In a new trade outlook by the World Trade Organization, WTO Director Roberto Azevêdo called the global economic situation “ugly.”
“The unavoidable declines in trade and output will have painful consequences for households and businesses, on top of the human suffering caused by the disease itself,” said Azevêdo. “The immediate goal is to bring the pandemic under control and mitigate the economic damage to people, companies and countries. But policymakers must start planning for the aftermath of the pandemic.”
Trade was already slowing before the pandemic struck with world merchandise trade down 0.1 percent in 2019 and the dollar value of merchandise exports slipping 3.0 percent to $18.89 trillion. The commercial service sector saw export values rise 2 percent in 2019 to $6.03 trillion, but could be hardest hit from the crisis due to transport and travel restrictions.
The WTO forecasts world merchandise trade will plummet by 13 to 32 percent in 2020 due to the COVID-19 pandemic.
“These numbers are ugly – there is no getting around that. But a rapid, vigorous rebound is possible,” added Azevêdo.
Governments have stepped up during the crisis to implement monetary and fiscal policies to counteract the economic downturn, as they did during the 2008-09 financial crisis. However, the restrictions on movement on social distancing have impacted labor supply, transport and travel and caused whole sectors of national economies to be shut down, said the WTO in its report.

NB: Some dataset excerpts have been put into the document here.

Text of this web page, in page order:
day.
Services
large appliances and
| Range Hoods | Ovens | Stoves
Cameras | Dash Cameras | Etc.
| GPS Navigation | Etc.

The WTO sees two possible recovery scenarios: “(1) a relatively optimistic scenario, with a sharp drop in trade followed by a recovery starting in the second half of 2020, and (2) a more pessimistic scenario with a steeper initial decline and a more prolonged and incomplete recovery.”
A strong rebound is more likely if businesses and consumers view the pandemic as a temporary, one-time shock, said the WTO. If the outbreak is prolonged, economic uncertainty is likely to negatively impact consumer and business spending. The WTO expects nearly all regions in the world to see double-digit losses in trade volume this year.
“If the pandemic is brought under control and trade starts to expand again, most regions could record double-digit rebounds in 2021 of around 21 percent in the optimistic scenario and 24 percent in the pessimistic scenario – albeit from a much lower base. The extent of uncertainty is very high, and it is well within the realm of possibilities that for both 2020 and 2021 the outcomes could be above or below these outcomes.”
“As we confront what may well be the deepest economic downturn of our lifetimes, we should aim to make the most of all potential drivers of sustainable growth to reverse the situation,” said Azevêdo.
”Decisions taken now will determine the future shape of the recovery and global growth prospects. We need to lay the foundations for a strong, sustained and socially inclusive recovery. Trade will be an important ingredient here, along with fiscal and monetary policy. Keeping markets open and predictable, as well as fostering a more generally favorable business environment, will be critical to spur the renewed investment we will need. And if countries work together, we will see a much faster recovery than if each country acts alone.”